2010 in Twelve Days - December
Dec. 23rd, 2010 10:19 am
Book: Never Let Me Go by Kazuo Ishiguro. Moving on from his usual tales of the second world war, Ishiguro turns to sci-fi with a story about a group of young people destined for lives as donors. Beautifully, this is not really speculative fiction, Ishiguro is less interested in how human cloning has come about than in his usual themes of childhood, memory, loss and friendship. Given that many male writers can't write female characters, here he creates the world of teenage girls with their rivalries, intimacies, trivialities, preoccupations, hopes, fears and dreams extremely realistically.
Film: Monsters
Song: The Sun Was High - Best Coast
TV: Coronation Street. The street celebrated its Golden Anniversary by sending a CGI tram off of a viaduct with explosions and death galore. The live episode was extraordinarily good with stellar acting even from some of the less talented cast members (fortunately, Kym Marsh stayed away), and I was blubbering into my hotpot at the Peter Barlow death fake-out.
The best storyline this year was the John Stape/Colin Fishwick/Charlotte death 'n' teaching plot. John, desperate to go back into teaching (not just for the 13 week holidays) pretended to be his erstwhile colleague, the bizarrely named Colin Fishwick. Then Colin came back from Canada. Then Charlotte, the hippy-dippy HRT-crazed equine-face teacher accidentally killed him. Instead of reporting it to the police, the two rolled him up in John's nan's carpet and buried him in the knicker factory. It was tragedy played out as farce with John going slightly mad in the background whilst trying to keep everything from his wife. John was brought in as middle class boyfriend for ditzy Fiz, to evolve her from ginger barmcake wild child to mature (i.e. suffering) woman. John was an extremely tedious character with his specs and his tank-tops and his love of Romantic poetry. Then he had an affair with teen strumpet Rosie. Fiz forgave him. Then he kidnapped Rosie in a Ruthless People kind of move (he was quite a kind kidnapper, he provided her with Heat magazine and pasta salads). Unsurprisingly, he was jailed and put on the sex offenders register, despite having kidnapped Rosie because he was having a nervous breakdown rather than for nefarious purposes. Fiz forgave him. She chained herself to the prison until they let her see him in order to propose marriage. Then he had to be rehabilitated into society and was a boring character all over again. But the writers and producers worked out that he's hilarious as a man out of his depth, as he struggles to be Colin, assuage Colin, hide Colin and lose Colin, all the while avoiding amorous landladies, irate sofa salesmen, prying neighbours, angry builders, even angrier wives and nosy Norris who didn't want him to fly-tip a carpet on the cobbles. It seemed to be all over when John bashed Charlotte on the head, but as he pretended to be her fiancé to her grieving parents, it looks like he has to go 'round for Xmas Day and see them on birthdays, anniversaries etc. You can't impersonate a teacher (and kill people) and get away with it in Corrie, so he will one day have to leave, but I shall miss his Clouseau-esque homicidal bumblings.
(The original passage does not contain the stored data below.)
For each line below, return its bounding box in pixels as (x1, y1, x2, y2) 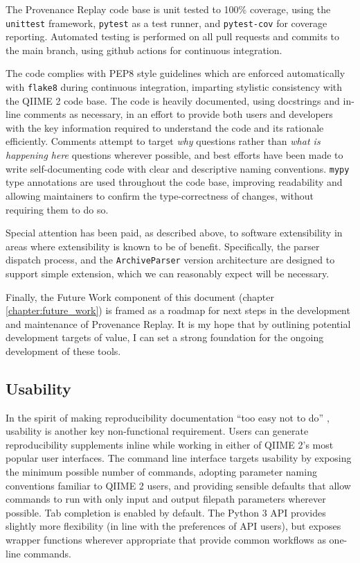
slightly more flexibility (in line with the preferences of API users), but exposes (6, 519, 341, 533)
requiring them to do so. (6, 202, 109, 216)
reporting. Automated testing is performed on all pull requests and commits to (6, 29, 340, 44)
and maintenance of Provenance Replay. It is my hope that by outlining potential (6, 316, 351, 331)
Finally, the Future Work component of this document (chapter (6, 289, 274, 304)
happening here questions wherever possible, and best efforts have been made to (6, 148, 343, 162)
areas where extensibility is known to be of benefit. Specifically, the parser (6, 239, 320, 253)
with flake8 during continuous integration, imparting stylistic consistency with (6, 80, 343, 94)

I also watched the first 6 episodes of 1960 Coronation St which are, wonderfully, available on youtube. It's strange comparing 1960 with 2010; there are far far less characters (only Ken, Elsie and Ena stick in my mind, the rest are flotsam) and much longer scenes. Most of the episodes were filmed live and it shows with actors fluffing their lines and directors filming characters having a row without seeing either of their faces. There's no outside broadcasting and no establishing shots, just the two or three people in the scene filmed very close up, very claustrophobically, perhaps to emphasise the tight insular lives the characters lead. It's far more kitchen sink than soap opera-esque. There's very little drama, it's all character and dialogue led. Needless to say, Ena has filled the Blanche shaped hole in my life:
"That feather duster is mine on account o' the fact I won it at a beetle drive."
"If yer thinking of moving inter my bed, you better move out sharpish because I'm coming 'ome to die on it!"